See below for a more in depth explanation of our process.


First Step

In the first step, we begin by fine-tuning protein large language models (pLLM). Fine-tuning is when a model is given existing data that it is trained off of so that it produces a specific output. For a protein LLM or pLLM we are using natural enzyme candidate sequences predicted to have PFAS degrading capabilities as out training data. This will allow for the model to generate PFAS degradation enzymes since that is what we are feeding into the model.

Quick Explanation - Protein Large Langauge Model(s) (PLLM)

We use three pLLMs for novel enzyme generation: ZymCTRL, ProtGPT2, and ESM2. After fine-tuning, the pLLM will be biased toward the protein structures within the training data. This means that its output should retain specific key catalytic and structural motifs necessary for PFAS degradation while still having novel aspects. Any sequences generated at this step with erroneous amino acids are filtered out, and sequences with a folded structure dissimilar to natural proteins are also filtered out.

Second Step

In the second step, vetted generated sequences (gen-seqs) are put through a computational process that gauges their predicted catalytic activity with PFAS. If a sequence is predicted not to have activity with PFAS, we will alter our training data and other aspects of the protein generation procedure.

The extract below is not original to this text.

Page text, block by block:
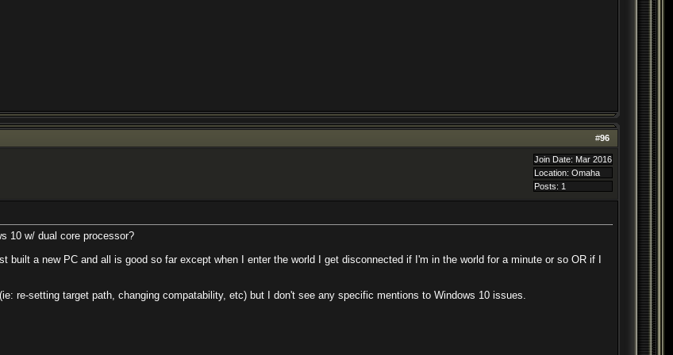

This creates a feedback loop within the system that selects sequences that are more likely to degrade PFAS.

Third Step

Sequences predicted to have activity with PFAS move on to the third step, where their expressibility in a cell-free expression system (TXTL) is predicted computationally. Sequences predicted to not be expressible in TXTL influence our initial generation run so that we are not only selecting for sequences that have activity with PFAS but that are also expressible. Sequences predicted to be expressible are then expressed in TXTL in the lab. The results of this in-lab expression experiment will allow us to make more informed computational predictions for future generation runs.

Fourth Step

In the fourth step, successfully expressed enzymes will be sent to a professional lab that can handle PFAS. The lab’s team of experts will use our enzymes in a PFAS degradation assay to validate their catalytic activity. If degradation is not observed, we will alter our generation procedure and our prediction mechanisms.

And Finally...

If degradation is observed, we will have effectively reached our goal of creating a novel PFAS-degrading enzyme!